Filippa van Egmont
Filippa van Egmont | ||
---|---|---|
1467-1547 | ||
Sarcofaag in de Église des Cordeliers te Nancy, ontworpen door Ligier Richier | ||
Sarcofaag in de Église des Cordeliers te Nancy, ontworpen door Ligier Richier
| ||
Hertogin van Lotharingen | ||
Periode | 1 september 1485 - 10 december 1508 | |
Geboren | Grave | |
Vader | Adolf van Egmont | |
Moeder | Catharina van Bourbon |
Filippa van Egmont (Grave, 9 november 1467 - Pont-à-Mousson, 28 februari 1547) was de dochter van Adolf van Egmont en Catharina van Bourbon.
Familie
Filippa was de tweelingzuster van Karel van Gelre en zij werden geboren te Grave in Noord-Brabant. Hun moeder was de dochter van Karel I van Bourbon en Agnes van Bourgondië.
Filippa's grootouders van vaderszijde waren Arnold van Egmont, de hertog van Gelre en Katharina van Kleef. Katharina was de dochter van graaf Adolf IV van Kleef-Mark en zijn tweede vrouw, Maria van Bourgondië.
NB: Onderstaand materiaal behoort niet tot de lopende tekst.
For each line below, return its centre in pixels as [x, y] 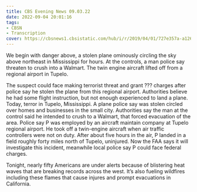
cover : [14, 39]
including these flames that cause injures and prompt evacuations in [89, 177]
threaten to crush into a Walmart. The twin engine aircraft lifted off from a [94, 68]
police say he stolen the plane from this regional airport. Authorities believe [97, 92]
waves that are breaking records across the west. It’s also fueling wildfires [96, 171]
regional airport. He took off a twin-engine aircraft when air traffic [85, 129]
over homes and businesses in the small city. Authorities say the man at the [97, 110]
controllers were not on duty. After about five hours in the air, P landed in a [96, 135]
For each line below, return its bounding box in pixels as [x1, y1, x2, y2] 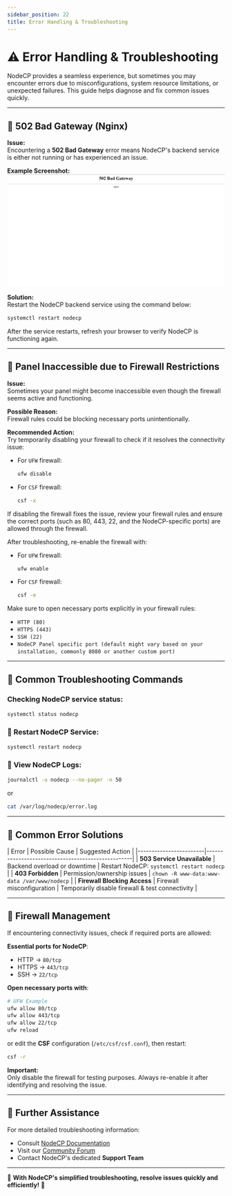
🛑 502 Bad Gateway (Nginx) [7, 120, 128, 132]
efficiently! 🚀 [7, 1181, 46, 1189]
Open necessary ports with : [7, 983, 89, 992]
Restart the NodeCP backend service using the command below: [7, 300, 192, 309]
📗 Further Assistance [7, 1107, 100, 1119]
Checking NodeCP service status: [7, 694, 123, 704]
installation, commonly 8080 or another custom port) [17, 648, 175, 655]
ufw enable [17, 565, 49, 572]

Van moederszijde was zij een nicht van Peter II van Bourbon die getrouwd was met Anna van Frankrijk. Tot die tak van de familie behoorde ook Louise van Savoye, de moeder van de latere koning Frans I van Frankrijk.
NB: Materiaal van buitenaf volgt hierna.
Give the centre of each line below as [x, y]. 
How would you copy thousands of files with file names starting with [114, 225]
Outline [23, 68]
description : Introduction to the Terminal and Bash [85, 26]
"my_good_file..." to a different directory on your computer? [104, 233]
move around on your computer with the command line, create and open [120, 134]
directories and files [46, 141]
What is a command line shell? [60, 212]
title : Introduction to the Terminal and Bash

Haar tante was Maria van Egmont-Gelre, koningin en regentes van Schotland.
Levensloop
Om de banden tussen het koninkrijk Frankrijk en het hertogdom Lotharingen te versterken werd Filippa gekozen als bruid van René II van Lotharingen (1451-1508). Het huwelijk werd voltrokken op 1 september 1485 in Orléans.
Na de dood van haar man probeerde Filippa het bestuur van het hertogdom over te laten gaan op haar zoon Anton van Lotharingen die toen 19 jaar oud was. Er werd echter besloten dat hij niet oud genoeg was om alleen te kunnen regeren.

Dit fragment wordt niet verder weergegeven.